The application of this research is primarily twofold. On one hand, it is an exploration via the enumeration of the characteristics of Hilbert’s space. A visual map of the structures presented in the results would aid in an intuitive understanding of the capabilities of quantum computation. This is an extension of similar projects in classical logic [55] and algorithmic information [56]. On a more pragmatic footing, this research finds applications for various use cases. We conclude this article with a brief description of how this research connects to these use cases.

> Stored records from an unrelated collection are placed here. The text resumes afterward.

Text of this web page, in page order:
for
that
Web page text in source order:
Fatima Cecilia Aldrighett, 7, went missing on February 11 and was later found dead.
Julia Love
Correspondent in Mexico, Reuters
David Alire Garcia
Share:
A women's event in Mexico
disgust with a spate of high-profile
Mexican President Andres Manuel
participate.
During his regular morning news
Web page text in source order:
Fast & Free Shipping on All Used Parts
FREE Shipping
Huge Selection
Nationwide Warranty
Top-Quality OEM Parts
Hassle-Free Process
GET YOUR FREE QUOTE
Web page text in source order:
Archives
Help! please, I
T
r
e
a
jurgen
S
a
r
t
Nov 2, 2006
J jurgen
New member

5.1. Geometric Quantum Machine Learning

The landscape of quantum processes is of interest for both foundational and practical aspects of quantum information. On the foundational side, quantum complexity theory [57,58], quantum resource theories [59], categorical quantum mechanics [60] and quantum formal logic [61] rely on the properties of this landscape. The transition to practical aspects is orchestrated by the geometric formulation of quantum computation [44,62]. Recently, this forms the basis for quantizing geometric deep learning [63]. These works have been conducted in the formalism of mathematical functions or quantum fields [64]. Circuit complexity is much less studied, and can bridge algorithmic complexity and computational complexity. By providing a perspective of the statistical/algorithmic complexity geometry of quantum logic circuits, our intention is to make these results tangible using quantum computational frameworks in the near future. On the other hand, operational distance measures between two quantum states/processes for specific use cases can be informed by these theoretical techniques.

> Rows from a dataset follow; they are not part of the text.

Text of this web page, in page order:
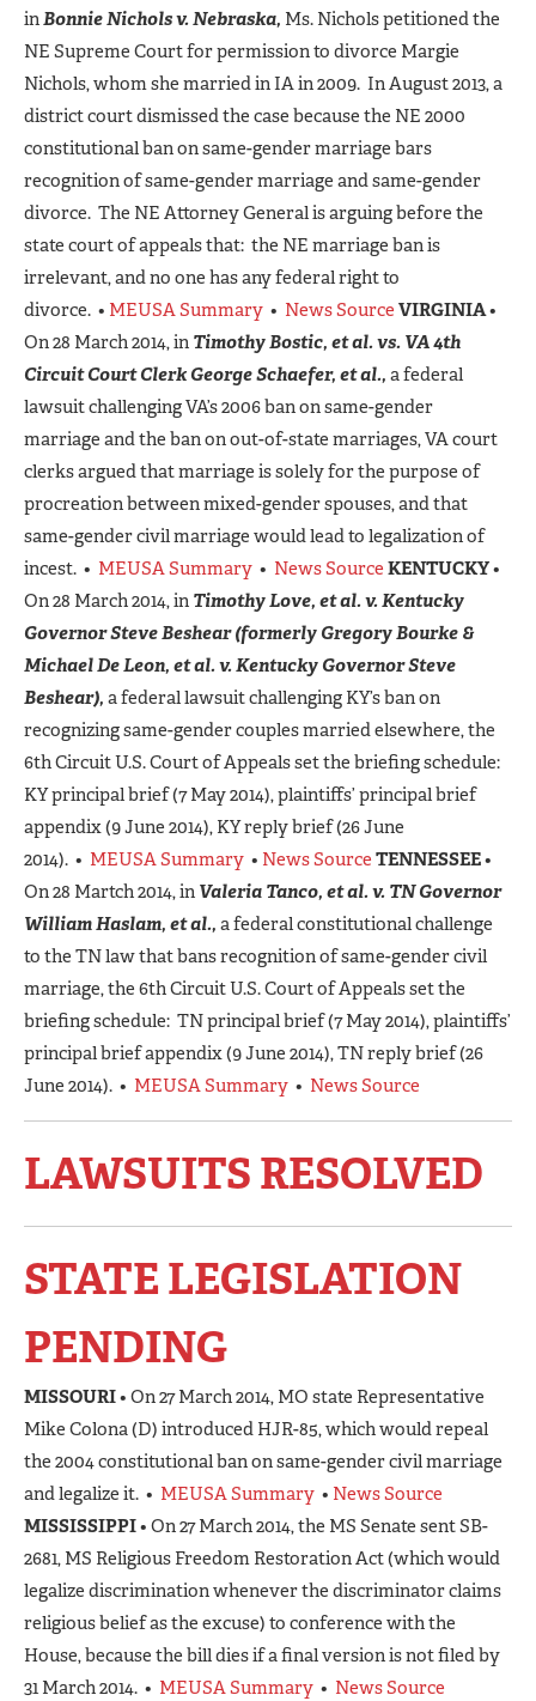
inBonnie Nichols v. Nebraska, Ms. Nichols petitioned the
NE Supreme Court for permission to divorce Margie
Nichols, whom she married in IA in 2009. In August 2013, a
district court dismissed the case because the NE 2000
constitutional ban on same-gender marriage bars
recognition of same-gender marriage and same-gender
divorce. The NE Attorney General is arguing before the
state court of appeals that: the NE marriage ban is
irrelevant, and no one has any federal right to
divorce. • MEUSA Summary • News Source VIRGINIA•
On 28 March 2014, in Timothy Bostic, et al. vs. VA 4th
Circuit Court Clerk George Schaefer, et al., a federal
lawsuit challenging VA’s 2006 ban on same-gender
marriage and the ban on out-of-state marriages, VA court
clerks argued that marriage is solely for the purpose of
procreation between mixed-gender spouses, and that
same-gender civil marriage would lead to legalization of
incest. • MEUSA Summary • News Source KENTUCKY•
On 28 March 2014, in Timothy Love, et al. v.Kentucky
Governor Steve Beshear(formerly Gregory Bourke &
Michael De Leon, et al. v. Kentucky Governor Steve
Beshear), a federal lawsuit challenging KY’s ban on
recognizing same-gender couples married elsewhere, the
6th Circuit U.S. Court of Appeals set the briefing schedule:
KY principal brief (7 May 2014), plaintiffs’ principal brief
appendix (9 June 2014), KY reply brief (26 June
2014). • MEUSA Summary • News Source TENNESSEE•
On 28 Martch 2014, in Valeria Tanco, et al. v. TN Governor
William Haslam, et al., a federal constitutional challenge
to the TN law that bans recognition of same-gender civil
marriage, the 6th Circuit U.S. Court of Appeals set the
briefing schedule: TN principal brief (7 May 2014), plaintiffs’
principal brief appendix (9 June 2014), TN reply brief (26
June 2014). • MEUSA Summary • News Source
LAWSUITS RESOLVED
STATE LEGISLATION
PENDING
MISSOURI• On 27 March 2014, MO state Representative
Mike Colona (D) introduced HJR-85, which would repeal
the 2004 constitutional ban on same-gender civil marriage
and legalize it. • MEUSA Summary • News Source
MISSISSIPPI• On 27 March 2014, the MS Senate sent SB-
2681, MS Religious Freedom Restoration Act (which would
legalize discrimination whenever the discriminator claims
religious belief as the excuse) to conference with the
House, because the bill dies if a final version is not filed by
31 March 2014. • MEUSA Summary • News Source
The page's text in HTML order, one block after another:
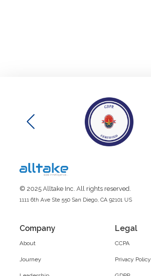
© 2025 Alltake Inc. All rights reserved.
1111 6th Ave Ste 550 San Diego, CA 92101 US
Company
About
Journey
Legal
CCPA
Privacy Policy
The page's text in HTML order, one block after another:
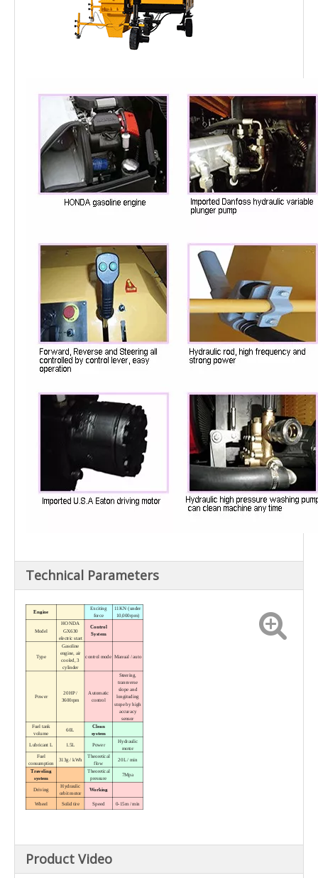
Technical Parameters
Engine
Exciting
force
11KN (under
10,000rpm)
Model
HONDA
GX630
electric start
Control
System
Type
Gasoline
engine, air
cooled, 3
cylinder
control mode Manual / auto
Power
20HP /
3600rpm
Automatic
control
Steering,
transverse
slope and
longituding
stope by high
accuracy
sensor
Fuel tank
volume
60L
Clean
system
Lubricant L 1.5L Power
Hydraulic
motor
Fuel
consumption
313g / kWh
Theoretical
flow
20L / min
Traveling
system
Theoretical
pressure
7Mpa
Driving
Hydraulic
orbit motor
Working
Wheel Solid tire Speed 0-15m / min
Vibrator roa
vibrating rod
dimension
Nominal
Product Video

5.2. Novel Quantum Algorithm Synthesis

Quantum algorithm design currently involves careful manipulation of quantum information, harnessing quantum mechanical phenomena (e.g., superposition, entanglement, interference) to a computational advantage. This is generally counter-intuitive to human phenomenological experiences, thus, requiring considerable training and often serendipitous moments [65]. Though the discovery of new algorithms is a buzzing research field [22], reasoning in terms of mathematical formalism has been a barrier to the wider adoption of quantum accelerated computing. Some proposals for automation of quantum programming [23,24,25] have been proposed to remedy these issues. To further expand the applicability of quantum algorithms, techniques from novelty search [66] and large language models [67] can be incorporated into these automation engines. Open-ended search in the space of quantum processes can greatly benefit from a characterization of this landscape, as presented in this work.

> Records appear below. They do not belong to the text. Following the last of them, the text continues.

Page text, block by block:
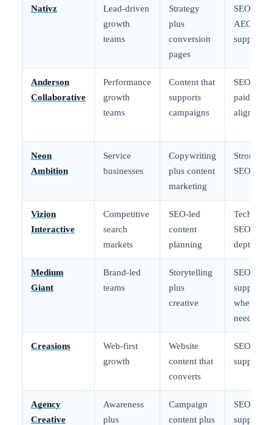
Nativz
Lead-driven
growth
teams
Strategy
plus
conversion
pages
SEO plus
AEO
support
Anderson
Collaborative
Performance
growth
teams
Content that
supports
campaigns
SEO plus
paid
alignment
Neon
Ambition
Service
businesses
Copywriting
plus content
marketing
Strong
SEO core
Vizion
Interactive
Competitive
search
markets
SEO-led
content
planning
Technical
SEO
depth
Medium
Giant
Brand-led
teams
Storytelling
plus
creative
SEO
support
when
needed
Creasions
Web-first
growth
Website
content that
converts
SEO
support
Agency
Creative
Awareness
plus
Campaign
content plus
SEO
support
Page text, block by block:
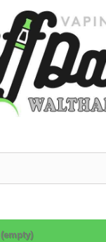
(empty)
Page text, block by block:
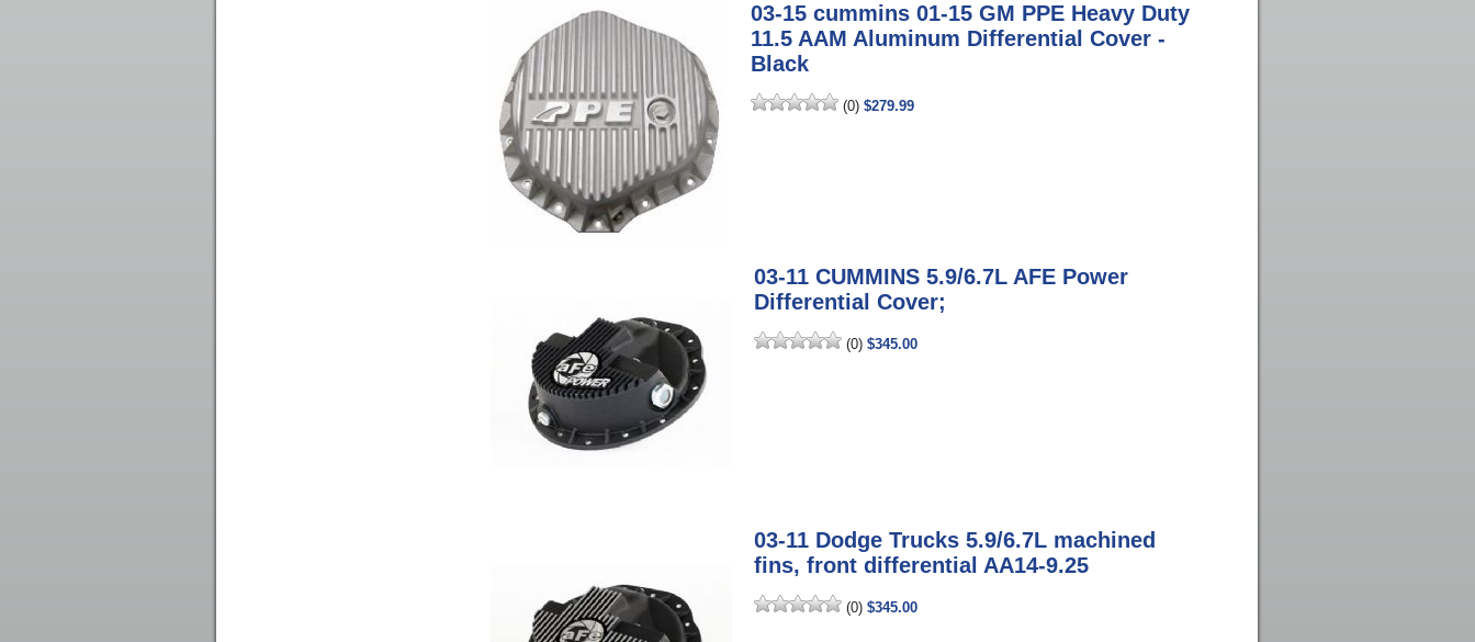
03-15 cummins 01-15 GM PPE Heavy Duty
11.5 AAM Aluminum Differential Cover -
Black
(0) $279.99
03-11 CUMMINS 5.9/6.7L AFE Power
Differential Cover;
(0) $345.00
03-11 Dodge Trucks 5.9/6.7L machined
fins, front differential AA14-9.25
(0) $345.00

5.3. Quantum Artificial General Intelligence

Among the more rigorous methods of developing general intelligence is an active formulation of Solomonoff’s theory of inductive intelligence [36], called universal artificial intelligence [68]. Universal reinforcement learning models like AIXI and KSA are capable of rational decision-making or modeling environmental dynamics, based on the shortest program that corresponds to compressing the past observations and maximizing a set reward function. These have been quantized both by using quantum algorithms, (e.g., in the AIXI-q model [69]) and by applying them to quantum environments (e.g., in the QKSA model [70]).

Another crucial aspect of intelligence [71] is the understanding of cause-effect relations. Quantum acceleration of causal inference [72,73,74] can benefit from the knowledge of the probability distribution of causal oracles, a subset of quantum processes that embed specific properties of the problem. Besides causal inference, similar techniques can be applied to other statistical relational learning applications like probabilistic logic networks [75] and quantum variational algorithms.

Both universal distribution and causal inference are intimately connected to the landscape of quantum programs. This landscape inturn depends on the choice of a specific gate set, as we saw in this research. Thereby, novelty seeking in the space of universal gate sets can meta-optimize quantum program synthesis for specific application algorithms. In our current research, we are exploring this direction of second-order cybernetics of automated quantum operational theory, by using the groundwork developed in this article.